Kein Richterwitz? Kein Anwaltswitz? Fragt jemand Ruthmarie
Shea, ob sie einen Anwaltswitz hören wolle, sagt sie
„Nein”. Sie ist selbst Anwältin. In der University of Detroit Mercy
Law Review hat sie im Frühling 2000 konstatiert:
„Anders als Fisch und Gäste, die nach drei Tagen stinken,
wie Benjamin Franklin meinte, stinken Anwaltswitze
sofort. Nichtsdestotrotz haben sie’s geschafft akzeptiert zu sein.
Sie werden von einem enthusiastischen Publikum
geschätzt, als handle es sich um exquisiten Roquefortkäse.”
Das Unglaublichste zum Schluss: Ist der Witz ein Beweis?
Ist der Beweis ein Witz? Ein ruhiger kleiner Mann
steht vor Gericht. Der Richter wirft einen Blick zu dem Mann
hinunter und dann auf die Anklage und wieder mit
Erstaunen dann hinunter zu dem kleinen Mann.
„Können Sie mir in ihren eigenen Worten sagen, was
passiert ist?”, fragt der Richter. „Ich bin ein Mathematiker, der
mit der Natur des Beweises befasst ist”, sagt der Mann.
„Ja, fahren Sie fort”, sagt der Richter verwundert.
„Tja, ich war in der Bibliothek und fand die Bücher, die ich
wollte, und wollte sie mitnehmen.
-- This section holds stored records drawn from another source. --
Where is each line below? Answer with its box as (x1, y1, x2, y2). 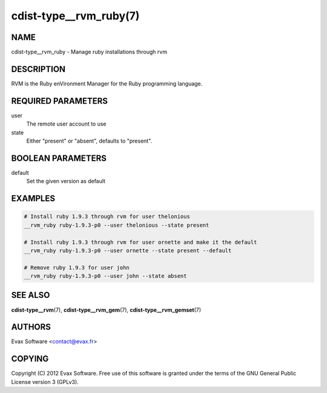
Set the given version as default (26, 178, 106, 185)
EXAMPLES (11, 193, 56, 204)
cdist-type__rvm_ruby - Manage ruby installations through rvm (11, 49, 168, 56)
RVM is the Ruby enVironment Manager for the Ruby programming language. (11, 79, 203, 87)
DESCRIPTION (11, 64, 66, 74)
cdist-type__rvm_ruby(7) (11, 9, 140, 22)
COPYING (11, 354, 49, 364)
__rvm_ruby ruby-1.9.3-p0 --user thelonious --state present (24, 221, 210, 229)

Sie sagten mir, mein Bibliotheksausweis wäre abgelaufen und ich müsste mir einen
neuen holen gehen.
Ich ging also zum Registrierungsbüro und stellte mich dort an.
Ich füllte meine Formulare für eine neue Karte aus und
stellte mich an für meine Karte.” „Ja, fahren Sie fort”, sagt der
Richter. „Und er fragte, ‚Können Sie beweisen,
dass Sie aus New York City sind?’ Da hab ich ihn erstochen.”